Kulinarische Karte der Insel: La Trastienda de Chago in Gáldar
Wer bereit ist, in den Norden zu fahren, in den historischen Ortskern von Gáldar, wo die Zeit langsamer zu vergehen scheint, wird in La Trastienda de Chago mit einer Erfahrung außerhalb der Karte belohnt, die die Reise wert ist. Nereida Rodríguez und Carmelo Mégica haben die Gabe, lokale und regionale Produkte in etwas scheinbar Unvermeidliches zu verwandeln – als ob die Gerichte gar nicht anders sein könnten. Zu den Highlights außerhalb der Karte gehören: Rippchen vom schwarzen Schwein mit geschmorten schwarzen Kartoffeln, cremigem Mais und knuspriger Garantie purer Kanarität, auf höchstem Niveau; und ein Tiradito von Rotem Thun, mariniert in Gran Canaria Salz mit Orangenschalenabrieb aus dem Tal von Agaete, eingelegter Zwiebel aus Gáldar und Sauce aus indischer Feige. Ein Gericht, das fast eine Karte der Insel ist: Agaete, Gáldar, das Meer. Kleines, charmantes Restaurant, Reservierung Pflicht. Adresse: Calle Andamana, 5, Gáldar | @latrastiendadechago
Süßes Finale mit französischer Technik: AVE Pastelería Artesanal
Dass den krönenden Abschluss eine Konditorei französischer Inspiration mit lokalen Zutaten im Herzen macht, ergibt einen vollkommenen Sinn. AVE Pastelería Artesanal, die Kreation von Dana Joher in der Calle Carmen Llopis in Las Palmas, feiert den Día de Canarias mit zwei Stücken, die für sich genommen kleine Manifeste der Inselidentität sind.
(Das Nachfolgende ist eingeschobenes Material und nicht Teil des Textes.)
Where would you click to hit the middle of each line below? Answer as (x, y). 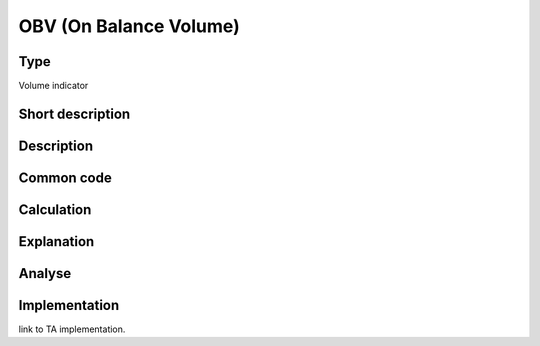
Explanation (56, 241)
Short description (74, 113)
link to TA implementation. (72, 329)
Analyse (45, 273)
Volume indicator (53, 86)
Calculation (55, 209)
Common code (65, 177)
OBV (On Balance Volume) (129, 26)
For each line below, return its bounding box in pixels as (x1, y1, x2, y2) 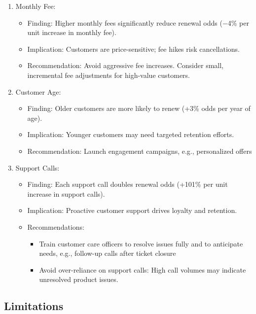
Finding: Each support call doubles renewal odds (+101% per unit (27, 179, 228, 189)
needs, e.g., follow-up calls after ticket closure (39, 248, 176, 258)
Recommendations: (27, 221, 84, 232)
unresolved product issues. (39, 274, 118, 284)
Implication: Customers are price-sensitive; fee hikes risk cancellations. (27, 43, 240, 54)
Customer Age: (15, 86, 61, 97)
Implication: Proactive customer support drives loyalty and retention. (27, 205, 237, 215)
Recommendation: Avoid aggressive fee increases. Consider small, (27, 60, 223, 70)
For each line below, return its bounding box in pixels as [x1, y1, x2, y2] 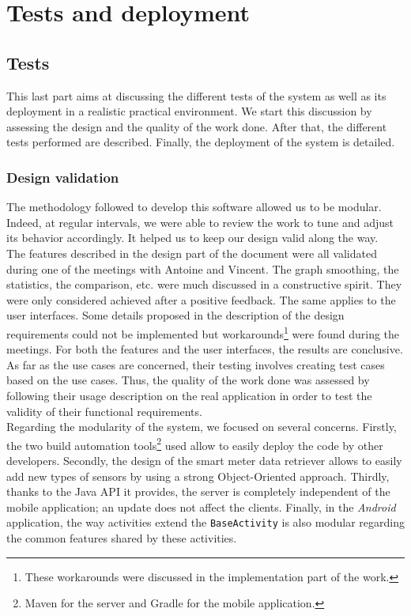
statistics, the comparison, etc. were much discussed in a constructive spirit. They [6, 276, 402, 293]
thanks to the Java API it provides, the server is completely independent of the [6, 483, 390, 500]
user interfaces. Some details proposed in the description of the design [6, 307, 345, 323]
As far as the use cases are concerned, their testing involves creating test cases [6, 356, 385, 372]
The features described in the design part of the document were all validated [6, 244, 377, 261]
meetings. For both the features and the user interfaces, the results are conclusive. [6, 341, 403, 357]
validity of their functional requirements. [6, 402, 202, 419]
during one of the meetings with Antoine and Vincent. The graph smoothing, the [6, 260, 399, 277]
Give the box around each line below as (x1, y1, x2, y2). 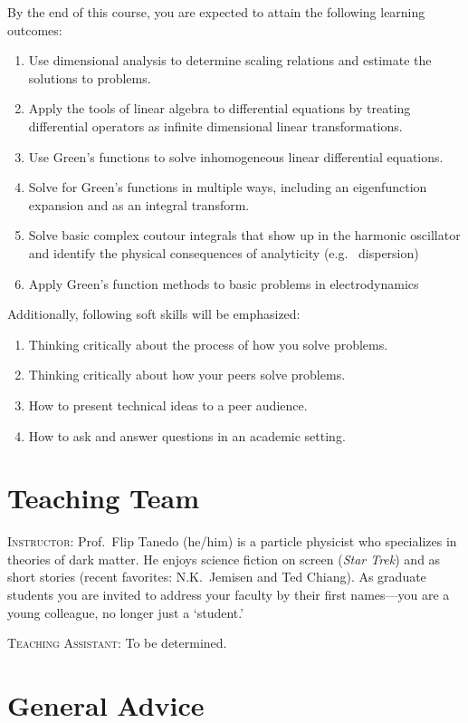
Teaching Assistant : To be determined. (7, 633, 227, 652)
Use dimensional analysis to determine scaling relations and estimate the (28, 51, 432, 70)
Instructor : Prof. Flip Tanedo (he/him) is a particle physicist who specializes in (7, 532, 457, 551)
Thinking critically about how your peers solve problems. (28, 365, 346, 384)
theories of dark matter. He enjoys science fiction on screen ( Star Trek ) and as (7, 549, 441, 568)
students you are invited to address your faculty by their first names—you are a (7, 585, 450, 603)
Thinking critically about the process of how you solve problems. (28, 334, 388, 353)
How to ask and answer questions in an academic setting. (28, 426, 346, 445)
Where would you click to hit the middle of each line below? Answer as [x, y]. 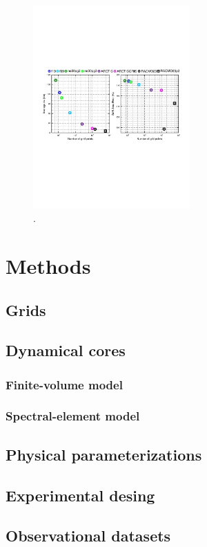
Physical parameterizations [104, 454]
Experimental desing [80, 495]
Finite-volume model [64, 384]
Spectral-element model [73, 416]
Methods [48, 265]
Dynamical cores [66, 350]

Der Guanche: knuspriger Blätterteig, Bananenkaramell, Biskuit und Gofio-Mousse. Der Bostock auf kanarische Art: Brioche, Bienmesabe und Mandeln in verschiedenen Texturen. Französische Technik im Dienst des kanarischen Geschmacks, ausgeführt mit der handwerklichen Präzision, die AVE zu einem der beliebtesten Anlaufpunkte der Stadt gemacht hat. Denn der Día de Canarias verdient ein Dessert, das in Erinnerung bleibt. Adresse: Calle Carmen Llopis, 1, Las Palmas de Gran Canaria | @avepasteleriaartesanal
Hijo del Volcán 2026: Eine Insel isst sich selbst
Quevedo, der Musiker, hat es zusammen mit Los Gofiones – diesen Klangwächtern der kanarischen Erinnerung – gesungen, und seine Worte sind endgültig: „Ich bin der Sohn eines Vulkans / umgeben von einem ewigen Meer / das uns trennt und uns verbindet.“ Dieses Lied, „Hijo del Volcán“, ist im Jahr 2026 die generationenübergreifende Hymne einer Identität, die sich nicht entschuldigt dafür, das zu sein, was sie ist. Und welchen besseren Weg gibt es, sie zu ehren, als sie zu essen?